Как и вся передовая молодежь того времени, Юрий и Виталий почитали писателя-бунтаря Максима Горького. Оба хранили широко распространенный литографический снимок автора «Буревестника» – аскетически худого, с волевым блеском умных глаз, с падающими до плеч волосами, в длинной косоворотке, подпоясанной витым шнурком.
И Юрий и его друзья радовались вместе с Оксаной, когда она получила с острова Капри фотокарточку писателя с теплым автографом. В какой-то степени отцовское дарование перешло к дочери. Оксана сама начала писать рассказы, стихи. Автор «Буревестника», ознакомившись с творчеством старшей дочери Коцюбинского, прислал ей на память одну из своих книг и ожерелье из дымчатых темно-сиреневых аметистов.

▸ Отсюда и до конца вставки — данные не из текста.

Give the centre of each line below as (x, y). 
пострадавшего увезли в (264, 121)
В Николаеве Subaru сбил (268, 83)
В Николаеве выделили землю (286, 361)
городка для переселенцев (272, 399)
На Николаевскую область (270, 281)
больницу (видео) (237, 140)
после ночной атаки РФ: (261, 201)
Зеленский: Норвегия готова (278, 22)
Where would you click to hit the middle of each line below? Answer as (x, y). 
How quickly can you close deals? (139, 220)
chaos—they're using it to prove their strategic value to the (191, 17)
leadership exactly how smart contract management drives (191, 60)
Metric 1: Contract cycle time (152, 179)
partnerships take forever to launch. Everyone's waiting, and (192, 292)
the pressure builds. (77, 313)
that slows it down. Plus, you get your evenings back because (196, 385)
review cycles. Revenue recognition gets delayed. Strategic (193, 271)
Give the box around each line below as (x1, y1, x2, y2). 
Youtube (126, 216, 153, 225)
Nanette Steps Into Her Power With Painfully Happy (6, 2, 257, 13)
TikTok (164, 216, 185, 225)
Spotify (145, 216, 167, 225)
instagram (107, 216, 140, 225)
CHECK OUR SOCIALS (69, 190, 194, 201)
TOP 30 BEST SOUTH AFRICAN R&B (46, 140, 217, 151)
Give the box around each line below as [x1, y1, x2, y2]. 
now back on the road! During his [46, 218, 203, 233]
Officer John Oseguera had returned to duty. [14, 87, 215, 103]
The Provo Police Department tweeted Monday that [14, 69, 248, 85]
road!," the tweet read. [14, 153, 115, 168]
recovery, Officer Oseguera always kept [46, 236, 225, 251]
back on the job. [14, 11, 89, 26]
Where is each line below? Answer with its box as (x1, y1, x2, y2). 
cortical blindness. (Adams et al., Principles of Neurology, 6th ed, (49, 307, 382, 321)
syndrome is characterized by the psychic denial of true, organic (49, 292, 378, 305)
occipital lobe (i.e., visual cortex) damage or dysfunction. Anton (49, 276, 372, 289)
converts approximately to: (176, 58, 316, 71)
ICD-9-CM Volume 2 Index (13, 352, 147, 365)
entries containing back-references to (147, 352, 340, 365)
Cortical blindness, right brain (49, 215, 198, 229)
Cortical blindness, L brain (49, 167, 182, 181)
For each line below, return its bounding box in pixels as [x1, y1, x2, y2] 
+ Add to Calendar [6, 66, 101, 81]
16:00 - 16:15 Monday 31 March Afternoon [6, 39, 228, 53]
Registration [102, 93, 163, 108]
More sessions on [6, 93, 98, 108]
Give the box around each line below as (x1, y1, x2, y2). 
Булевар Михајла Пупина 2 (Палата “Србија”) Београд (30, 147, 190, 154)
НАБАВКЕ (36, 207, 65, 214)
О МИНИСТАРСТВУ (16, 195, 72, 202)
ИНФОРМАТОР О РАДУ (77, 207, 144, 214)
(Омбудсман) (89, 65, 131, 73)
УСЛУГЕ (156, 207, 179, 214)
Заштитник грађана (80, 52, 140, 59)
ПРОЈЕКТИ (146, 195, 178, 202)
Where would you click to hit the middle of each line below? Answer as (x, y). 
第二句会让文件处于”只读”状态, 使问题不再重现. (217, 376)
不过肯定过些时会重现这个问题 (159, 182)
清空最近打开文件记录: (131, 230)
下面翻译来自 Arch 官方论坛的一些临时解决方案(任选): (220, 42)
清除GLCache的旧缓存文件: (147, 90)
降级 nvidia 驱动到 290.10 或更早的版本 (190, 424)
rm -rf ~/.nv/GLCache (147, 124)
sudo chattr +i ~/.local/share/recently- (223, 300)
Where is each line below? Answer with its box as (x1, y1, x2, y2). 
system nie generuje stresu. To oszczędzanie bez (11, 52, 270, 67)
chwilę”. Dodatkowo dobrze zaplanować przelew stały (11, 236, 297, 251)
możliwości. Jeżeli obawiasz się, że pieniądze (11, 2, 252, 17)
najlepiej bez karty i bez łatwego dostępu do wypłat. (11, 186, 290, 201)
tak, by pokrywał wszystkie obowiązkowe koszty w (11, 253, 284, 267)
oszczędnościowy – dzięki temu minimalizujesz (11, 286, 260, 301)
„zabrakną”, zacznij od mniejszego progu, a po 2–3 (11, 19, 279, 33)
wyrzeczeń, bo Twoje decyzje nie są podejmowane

– Таскали к начальству и нас, подростков, – сорвав золотисто-багровый листок дикого винограда, продолжал Юрий. – Меня, Виталия, Имшенецкого, Муринсона.[4] Учинили допрос похлеще, чем по делу Добычина…
– Что ж им нужно было от вас – юнцов? – с негодованием в голосе спросил Михаил Михайлович.
– Зинин стучал кулаком по столу: «Знаем, откуда ползет зараза – этот дух „Буревестника“!» Забыл, дьявол, как Добычин накрыл его шинелью в раздевалке…
– На меня директор не кричал, – сказал Виталий и затем довольно точно изобразил, как Еленевский картинно расчесывает руками окладистую бороду снизу вверх и вправо-налево. – «Вот твой отец, – внушал он мне, – хороший человек. Всеми уважаемый. И мы его почитаем. А ты юноша…» – Виталий вдруг осекся.
– Продолжай, хлопче, – подбодрил его Коцюбинский. – Советовал не дружить с Юрием, не ходить в наш дом?..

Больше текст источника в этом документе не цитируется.